The answer is under-classification of internal data, leading to exposure. This risk arises because the classification scheme lacks an 'Internal' label, creating a gap between Public and Confidential categories. Without that intermediate label, employees have no appropriate option for data that is not public but not highly sensitive, such as internal memos or procedural documents. As a result, such data is often misclassified as Public, causing under-classification and unintended exposure. On the CISM exam, this scenario tests your understanding that a data classification scheme risk missing internal label directly undermines the principle of least privilege and data protection. A common trap is to assume the main danger is over-classification into Confidential, but the greater risk is that internal data gets labeled Public because no suitable tier exists. Memory tip: think of the missing label as a “middle gap” — without it, internal data falls through to the public floor.
CISM Information Security Governance Practice Question
This CISM practice question tests your understanding of information security governance. Read the scenario carefully and evaluate each option against the stated constraints before committing to an answer. After answering, compare your reasoning against the explanation and wrong-answer breakdown below. Once you have made your selection, read the full explanation to reinforce the concept and understand why each distractor is designed to mislead on exam day.
Refer to the exhibit. A company implements this data classification scheme. Which risk is most likely introduced by this scheme?
Clue words in this question
Noticing these words before you look at the options changes how you read each choice.
Clue: "most likely"
Why it matters: Probability qualifier — the question wants the most probable cause or outcome, not a guaranteed one. Eliminate low-probability options.
Answer the question above first, then reveal the full breakdown to understand why each option is right or wrong.
Correct answer & explanation
✓
Under-classification of internal data, leading to exposure
The classification scheme lacks an 'Internal' label for data that is not public but not highly sensitive. Employees may misclassify internal data as Public or Confidential, leading to under- or over-classification.
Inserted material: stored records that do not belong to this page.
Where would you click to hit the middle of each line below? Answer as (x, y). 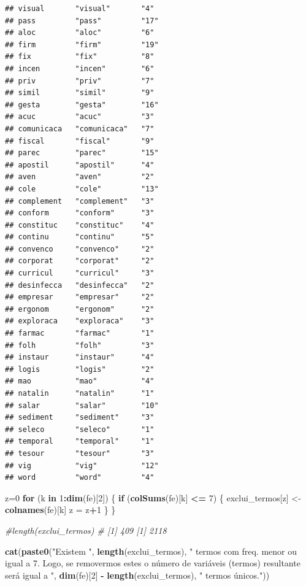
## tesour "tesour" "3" (80, 453)
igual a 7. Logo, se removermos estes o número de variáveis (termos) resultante (153, 563)
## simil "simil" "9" (80, 93)
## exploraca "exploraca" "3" (80, 321)
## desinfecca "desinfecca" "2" (80, 285)
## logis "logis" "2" (80, 369)
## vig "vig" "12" (82, 465)
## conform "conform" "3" (80, 213)
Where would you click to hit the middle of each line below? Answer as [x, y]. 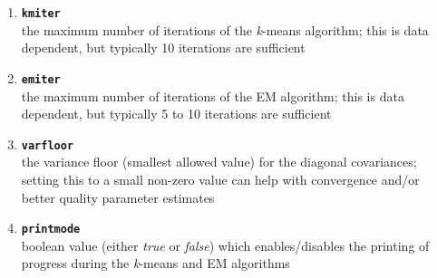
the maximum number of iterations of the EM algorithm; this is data [213, 96]
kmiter [41, 14]
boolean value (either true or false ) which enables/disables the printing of [225, 245]
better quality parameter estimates [118, 197]
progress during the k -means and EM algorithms [155, 263]
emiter [41, 79]
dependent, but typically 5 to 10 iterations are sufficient [176, 114]
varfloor [48, 145]

Specifically, internal data (e.g., internal memos) may be incorrectly labeled as Public (under-classification) because there is no appropriate label. Option A (over-classification) would happen if Confidential is used for internal data, but the greater risk is under-classification of internal data.
Key principle: Answer the scenario, not the keyword: identify the specific constraint before choosing the most familiar-sounding option.
Answer analysis
Option-by-option breakdown
For each option: why learners choose it and why it is or isn't the right answer here.
✗
Over-classification of data, increasing administrative burden
Why it's wrong here
Over-classification is possible, but the missing label leads to more under-classification risk.
✓
Under-classification of internal data, leading to exposure
Why this is correct
Without an 'Internal' label, internal data may be labeled Public, exposing it unintentionally.
Clue confirmation
The clue word "most likely" in the question point toward this answer.
Related concept
Read the scenario before looking for a memorised answer.
✗
Inability to audit data access
Why it's wrong here
Auditing is possible with the existing labels.
✗
Inconsistent handling of confidential data
Why it's wrong here
Confidential is well-defined; the issue is with internal data.
Common exam traps
Common exam trap: answer the scenario, not the keyword
Many certification questions include familiar terms but test a specific constraint. Read the exact wording before choosing an answer that is generally true but wrong for this case.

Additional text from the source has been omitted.